For the entries below, the expected answer is the line with "Where would you", the line with "different achitectures when", and every line between them, exactly as written, and nothing more.

==== Data shown ====

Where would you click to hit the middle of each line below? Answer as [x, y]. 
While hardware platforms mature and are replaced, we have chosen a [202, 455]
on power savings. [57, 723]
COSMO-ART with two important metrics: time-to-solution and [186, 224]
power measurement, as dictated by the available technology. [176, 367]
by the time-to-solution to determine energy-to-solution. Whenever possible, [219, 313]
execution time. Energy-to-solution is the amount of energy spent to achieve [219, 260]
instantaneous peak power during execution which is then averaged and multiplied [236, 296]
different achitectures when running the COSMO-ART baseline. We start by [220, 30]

====
==== Data shown ====

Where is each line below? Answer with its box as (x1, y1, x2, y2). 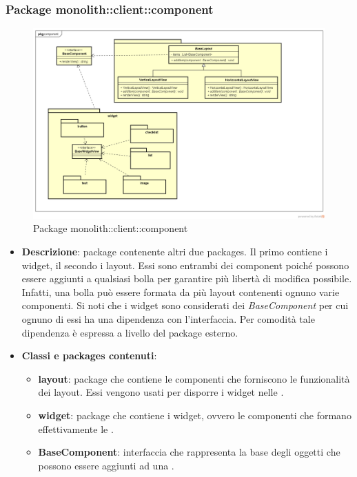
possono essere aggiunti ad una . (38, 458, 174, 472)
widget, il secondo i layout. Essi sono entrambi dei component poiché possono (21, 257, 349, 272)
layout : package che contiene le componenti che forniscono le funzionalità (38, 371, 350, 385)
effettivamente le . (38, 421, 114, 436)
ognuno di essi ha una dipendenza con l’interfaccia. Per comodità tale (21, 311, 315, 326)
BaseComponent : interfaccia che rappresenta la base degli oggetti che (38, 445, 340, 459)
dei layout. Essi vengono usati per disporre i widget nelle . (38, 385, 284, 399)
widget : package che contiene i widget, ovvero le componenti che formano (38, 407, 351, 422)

====

*Solution:*
Where would you click to hit the middle of each line below? Answer as [x, y]. 
While hardware platforms mature and are replaced, we have chosen a [202, 455]
on power savings. [57, 723]
COSMO-ART with two important metrics: time-to-solution and [186, 224]
power measurement, as dictated by the available technology. [176, 367]
by the time-to-solution to determine energy-to-solution. Whenever possible, [219, 313]
execution time. Energy-to-solution is the amount of energy spent to achieve [219, 260]
instantaneous peak power during execution which is then averaged and multiplied [236, 296]
different achitectures when running the COSMO-ART baseline. We start by [220, 30]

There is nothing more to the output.